If I lose every penny I presently have in the market - I still retain 75% of my profits made over the last 18-24 months; that is how protective of my profits I am being & how negative on the risk vs reward opportunities that I am on this overall market.
Yes; even with a historic combined high in commodity prices, even with historically record setting earnings, even with earnings estimates set to double into next year in many cases; I sold & exited the Oilpatch to a major degree ... because of two reasons:
1. History dictates that I must exit very, very early and into bullish sentiment & underlying fundamentals and commodity prices.
2. Because we are the very small tail; wagged by a very big, overvalued & high risk dog (broad market).
The overall market valuations (see the 20 year NAZ chart from my prior post) the overall market risk, the rising credit quality issues from the corporate bond market to the front lines of consumer finance; the drying up of the capital markets, to the unsustanability & irony of King Dollar & our present account deficit, to our slowing GDP which under 2.1% actually erases our budget surpluss, to the probable peak in commodity prices - which traditionally signals the exit of the "non-beliver/casual" energy investors; all triggered my belief that not only was the "Big & Easy" money all ready made; but that this was also a "historic" if not a once in a lifetime "gift" from the Market God's - of whose pendulum if it historically "over-swung" to the downside; may occur more quickly & go deeper than many suspect.

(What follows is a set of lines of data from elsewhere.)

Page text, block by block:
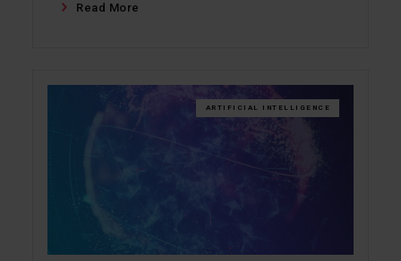
Read More
ARTIFICIAL INTELLIGENCE
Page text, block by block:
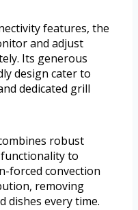
features, the
and adjust
Its generous
design cater to
dedicated grill
robust
to
forced convection
removing
dishes every time.
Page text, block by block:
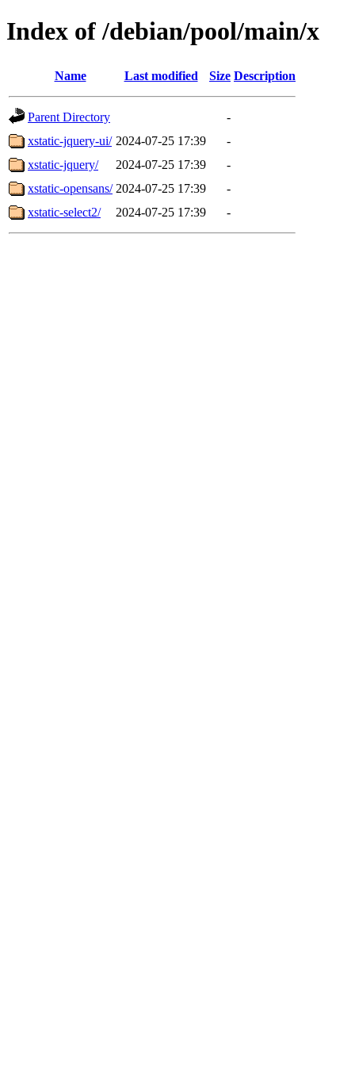
Index of /debian/pool/main/x
Name Last modified Size Description
Parent Directory
-
xstatic-jquery-ui/ 2024-07-25 17:39
-
xstatic-jquery/
2024-07-25 17:39
-
xstatic-opensans/ 2024-07-25 17:39
-
xstatic-select2/
2024-07-25 17:39 -
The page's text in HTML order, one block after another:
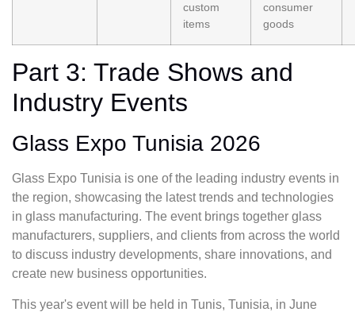
custom
items
consumer
goods
Part 3: Trade Shows and
Industry Events
Glass Expo Tunisia 2026
Glass Expo Tunisia is one of the leading industry events in
the region, showcasing the latest trends and technologies
in glass manufacturing. The event brings together glass
manufacturers, suppliers, and clients from across the world
to discuss industry developments, share innovations, and
create new business opportunities.
This year's event will be held in Tunis, Tunisia, in June
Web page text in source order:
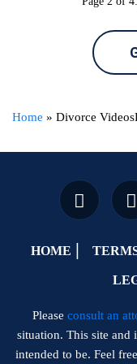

I respected Buffet's refusal to participate, his terming of the valuations assigned to this Tech/NAZ boom as irrational. I respected Julian Robertson closing up shop, of Shopkorns exit, of Soros folding his fund and of Vinik's exit from the market.
I both respected & feared that 20 year NAZ chart.
So; stsimon; I have to respectfully disagree with you - in your comment of - "not being a short term trader, the decline in the OSX is not a big deal" ...
I vehemetly disagree; it SHOULD be a very big deal; as you've got a 50:50 chance that it is either the "pause that refreshes; ala - Oct 1997 Deja Vu all over again & we could have some ways yet to go; or it is the turn & rollover of the cycle and its allready underway ...
Either way; continually taking profits into major rally legs; using tight trailing stops here at a mature point in the cycle and being patient & slowly re-averaging into major declines; if at all - is paramount to cyclical investing/trading survival.
It is very, very hard to ignore the singing siren of the deep - that being $35 Oil & $6/$7 Gas along with record earnings & very positive underlying fundamentals; but one must realize that we are the tail - that most definitely does NOT wag the dog... quite the contrary. And that the overall market risk is and will cap our fundamentals - regardless of how positive they may be. And that the pause that refreshes is usally a little longer & deeper than most anticipate and patience is usually exponentially rewarded in times like these...
But; could I be dead wrong & could we turn & run up ? yes.
But, the $64 question is how soon and then how far & how fast ?
What is the risk vs reward opportunity vs. the likliehood that the OSX turns & runs to new highs ?
Is getting one more bite at an OSX 120-125 apple here worth going against the market tide here ? - especially; given how many times we've allready been here & done this ?
... I guess that's an individual situation; that we've all got to frame within our own circumstances, within our own risk parameters and within our degree's of profit , or loss to date.
With a slowing US economy, with still delayed Cap Ex spending; will the Oil Majors turn loose enough Cap Ex Spending soon enough to support the OSX going to a new high & a higher trading range ? Will commodity prices alone be enough to take us higher ? They haven't in the past , why would they be now ? Are we closer, or further to lower, or higher sustained commodity prices ? - and how will the market trade that concept ?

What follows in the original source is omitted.